Singleness is not to be excessively loved or to be excessively loathed. It’s to be leveraged for the kingdom of God (refer to vs. 32 of 1 Cor. 7). Don’t waste this time on yourself and for your own selfish ambitions but spend it on the kingdom. Serve. Give. Go. Where can I go to leverage my time to serve the purposes of God in this church and this city? Singleness is not a curse to bear, it’s a gift to steward. Have a proper perspective
PREPARATION – Get your life ready for it (marriage). Build character. Build finances. Men, get over your daddy issues. Focus on those things. Get some counseling if you need it. But get focused on becoming the kind of men that can actually love and lead a wife. Women, focus on your character, focus on your finances…so that you can prepare yourself to be the type of godly woman a man would want to marry.
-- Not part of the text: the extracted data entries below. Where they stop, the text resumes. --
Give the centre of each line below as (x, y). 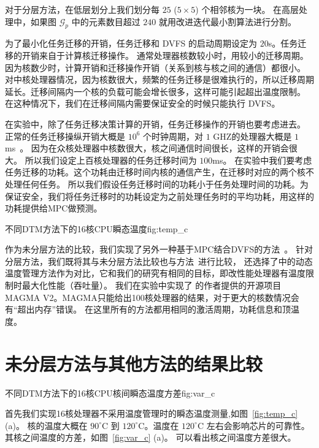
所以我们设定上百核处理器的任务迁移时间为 (111, 160)
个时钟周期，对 (173, 136)
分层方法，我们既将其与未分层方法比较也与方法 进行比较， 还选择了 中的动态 (159, 261)
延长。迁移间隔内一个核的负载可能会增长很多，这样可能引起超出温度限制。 (155, 91)
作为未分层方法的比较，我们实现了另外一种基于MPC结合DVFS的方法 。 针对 (159, 249)
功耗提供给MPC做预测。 (54, 208)
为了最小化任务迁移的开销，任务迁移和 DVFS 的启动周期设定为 (131, 43)
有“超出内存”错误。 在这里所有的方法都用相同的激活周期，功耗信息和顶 (148, 309)
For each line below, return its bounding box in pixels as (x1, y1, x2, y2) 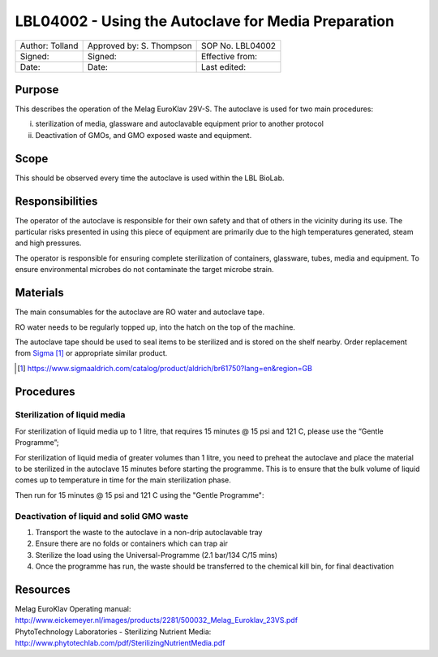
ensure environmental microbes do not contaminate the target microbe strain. (15, 265, 275, 274)
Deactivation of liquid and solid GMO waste (15, 510, 189, 521)
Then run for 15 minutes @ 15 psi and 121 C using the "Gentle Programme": (15, 490, 264, 499)
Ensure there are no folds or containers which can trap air (35, 538, 229, 548)
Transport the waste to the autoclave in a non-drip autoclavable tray (35, 527, 263, 537)
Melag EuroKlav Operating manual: (15, 604, 131, 614)
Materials (15, 286, 64, 300)
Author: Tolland (19, 40, 79, 51)
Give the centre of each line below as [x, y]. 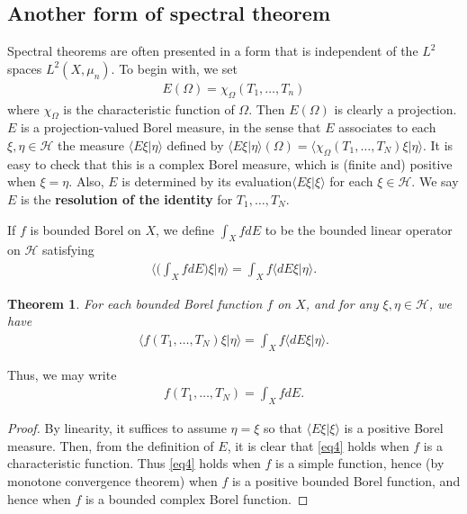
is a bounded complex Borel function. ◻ [197, 498]
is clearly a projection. [395, 108]
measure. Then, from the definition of [111, 445]
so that [283, 428]
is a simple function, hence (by [360, 463]
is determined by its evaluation [207, 181]
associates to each [387, 127]
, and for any [342, 303]
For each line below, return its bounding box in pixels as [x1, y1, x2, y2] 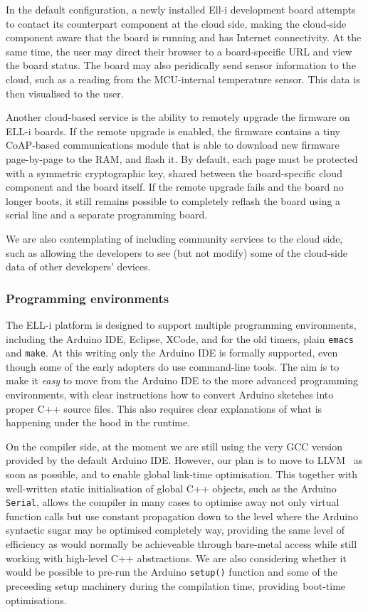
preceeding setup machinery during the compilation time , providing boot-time [6, 578, 346, 593]
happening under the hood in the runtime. [6, 415, 191, 430]
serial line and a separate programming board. [6, 207, 208, 222]
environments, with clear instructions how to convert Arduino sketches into [6, 387, 334, 401]
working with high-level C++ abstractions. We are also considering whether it [6, 550, 347, 565]
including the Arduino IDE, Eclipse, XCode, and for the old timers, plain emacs [6, 331, 354, 346]
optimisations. [6, 592, 67, 607]
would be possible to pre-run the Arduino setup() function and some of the [6, 564, 337, 579]
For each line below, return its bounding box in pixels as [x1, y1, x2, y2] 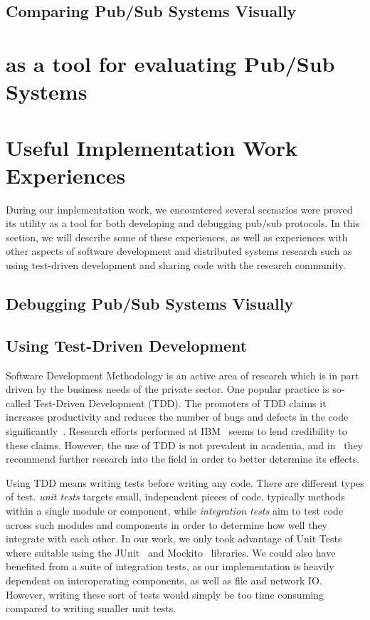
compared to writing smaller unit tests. [6, 601, 176, 616]
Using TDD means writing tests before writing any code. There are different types [6, 475, 364, 490]
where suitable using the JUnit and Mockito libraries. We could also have [6, 545, 336, 559]
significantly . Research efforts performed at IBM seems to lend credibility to [6, 423, 347, 438]
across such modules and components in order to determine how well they [6, 517, 328, 532]
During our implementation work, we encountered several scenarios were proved [6, 201, 353, 216]
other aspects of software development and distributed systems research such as [6, 243, 352, 258]
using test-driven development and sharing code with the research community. [6, 258, 346, 273]
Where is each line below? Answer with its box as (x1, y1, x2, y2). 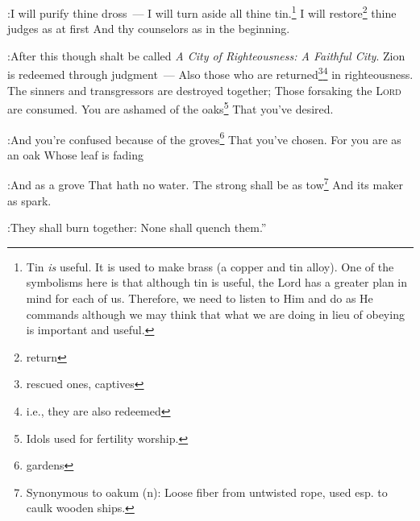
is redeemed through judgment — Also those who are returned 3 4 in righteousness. (7, 64, 414, 83)
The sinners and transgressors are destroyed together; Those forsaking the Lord (7, 81, 401, 98)
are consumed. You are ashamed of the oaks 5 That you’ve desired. (7, 98, 334, 117)
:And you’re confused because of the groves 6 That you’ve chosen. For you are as (7, 128, 401, 147)
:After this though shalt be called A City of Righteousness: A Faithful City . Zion (7, 47, 405, 64)
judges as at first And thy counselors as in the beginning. (7, 20, 290, 37)
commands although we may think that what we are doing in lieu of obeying (26, 305, 405, 322)
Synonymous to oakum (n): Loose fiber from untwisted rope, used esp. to (26, 483, 388, 500)
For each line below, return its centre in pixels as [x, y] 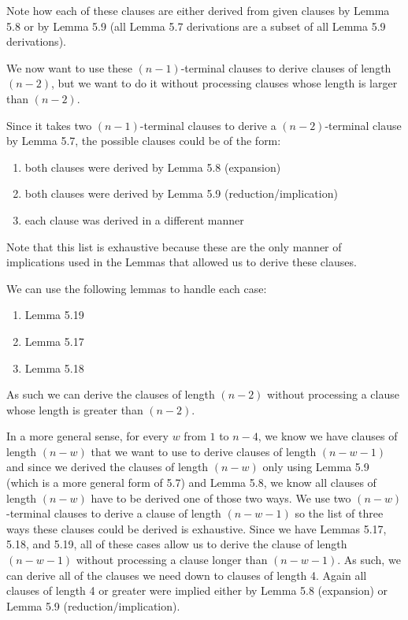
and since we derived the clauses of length [108, 467]
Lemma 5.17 [54, 341]
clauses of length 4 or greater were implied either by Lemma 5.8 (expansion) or [197, 590]
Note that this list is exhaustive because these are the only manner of [174, 246]
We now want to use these [69, 67]
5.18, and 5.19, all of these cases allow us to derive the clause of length [177, 544]
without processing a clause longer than [172, 560]
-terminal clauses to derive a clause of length [114, 513]
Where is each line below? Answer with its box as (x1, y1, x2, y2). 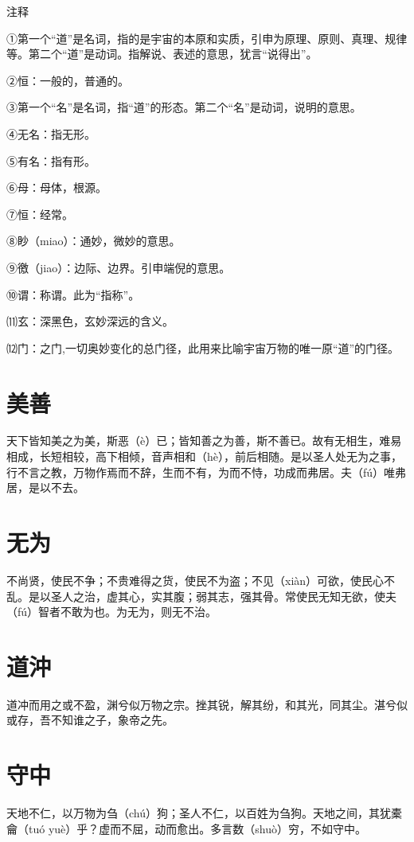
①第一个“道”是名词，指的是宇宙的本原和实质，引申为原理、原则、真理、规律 (6, 29, 408, 46)
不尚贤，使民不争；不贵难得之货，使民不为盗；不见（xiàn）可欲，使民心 (6, 571, 385, 588)
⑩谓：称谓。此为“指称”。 (6, 286, 140, 302)
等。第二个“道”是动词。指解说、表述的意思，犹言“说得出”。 (6, 45, 318, 62)
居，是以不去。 (6, 479, 84, 496)
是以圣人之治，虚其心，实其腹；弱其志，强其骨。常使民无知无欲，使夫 (28, 587, 396, 604)
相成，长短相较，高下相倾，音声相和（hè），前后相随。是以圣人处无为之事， (6, 448, 402, 465)
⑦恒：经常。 (6, 205, 73, 222)
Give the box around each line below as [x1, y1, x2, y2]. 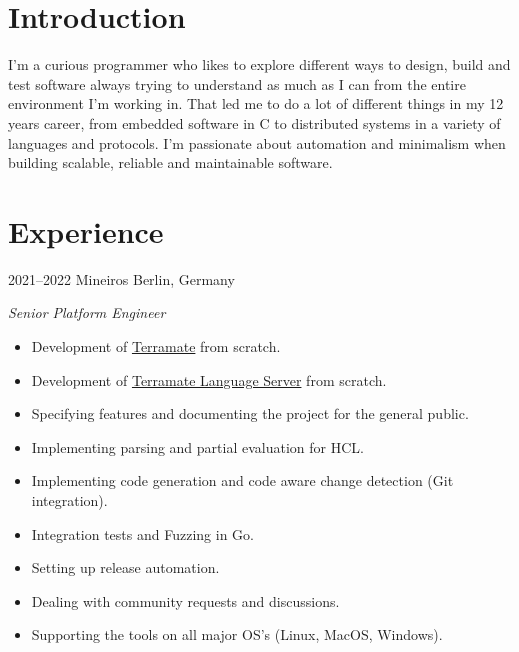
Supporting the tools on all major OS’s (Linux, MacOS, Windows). [31, 624, 443, 645]
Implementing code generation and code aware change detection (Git [31, 470, 454, 491]
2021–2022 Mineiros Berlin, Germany [8, 268, 235, 289]
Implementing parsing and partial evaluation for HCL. [31, 436, 364, 457]
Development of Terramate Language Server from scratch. [31, 369, 387, 390]
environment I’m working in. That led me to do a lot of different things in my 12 [8, 93, 504, 114]
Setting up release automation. [31, 557, 220, 578]
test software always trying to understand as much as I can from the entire [8, 73, 466, 94]
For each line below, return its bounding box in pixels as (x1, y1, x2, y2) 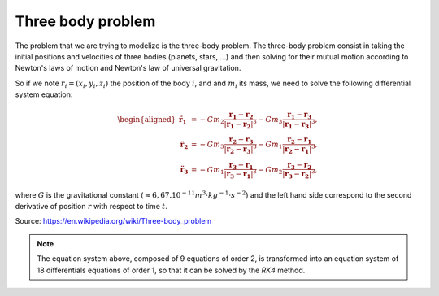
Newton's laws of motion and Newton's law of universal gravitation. (15, 63, 241, 73)
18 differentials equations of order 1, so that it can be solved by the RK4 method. (37, 265, 306, 275)
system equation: (15, 89, 73, 99)
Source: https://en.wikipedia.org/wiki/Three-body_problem (15, 216, 212, 226)
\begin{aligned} (117, 115, 176, 124)
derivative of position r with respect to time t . (15, 201, 168, 211)
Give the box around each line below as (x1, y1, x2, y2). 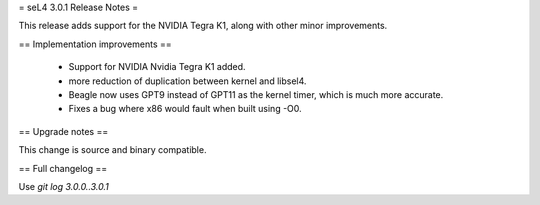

So men, you have to be intentional in growing up; the little boy sitting down and the man standing up. You have to become focused. Quit wasting your time. Become fiscally responsible. You have to become a man that God would entrust one of his daughters to.
PURSUIT – Men are to be the pursuers in the relationship. Husband is to love and lead the wife. He’s accountable for the relationship. Initiate. If you’re a godly man you should pursue a godly woman at the right time under the wisdom of the Spirit, being led by Him. God’s desire and command is that you wouldn’t pursue multiple women as a consumer but that you’d be a one-woman man. Women, if a man is pursuing you and other women at the same time you can guarantee he won’t be faithful in his heart if and when you get married. He’ll always be thinking of other women, lusting after other women, flirting with other women, unless for the grace of God he’ll be doing that in your marriage. (refer to vs. 39). Men, don’t overlook available women. I have met numerous godly women who date godless men because godly men are blind and lazy and don’t pursue them. Women, appropriately present yourself as pursuable. Be sure you have the affirmation of godly friends when pursuing or being pursued.
PURITY – the whole tone of this passage is that sex is for marriage and being single requires self-control. It’s laughable to our culture but it is the way of Jesus. Our casual culture of sex has cheapened sex and robbed it of its sacredness and made it simply a common thing. Don’t give away the ultimate act of affection when it’s not accompanied by the ultimate commitment (which includes exclusivity and permanence). The mentality of our culture is that sex is a screening process (refer to 1 Cor. 6:16).
Vassar made some good points back both by experience and Scripture (HIS words). I found my own heart challenged, convicted and encouraged. Download and listen to his message: click here.
Take a good look at yourself, your intentions, your heart. How are you leveraging your singleness for the One who gave it to you?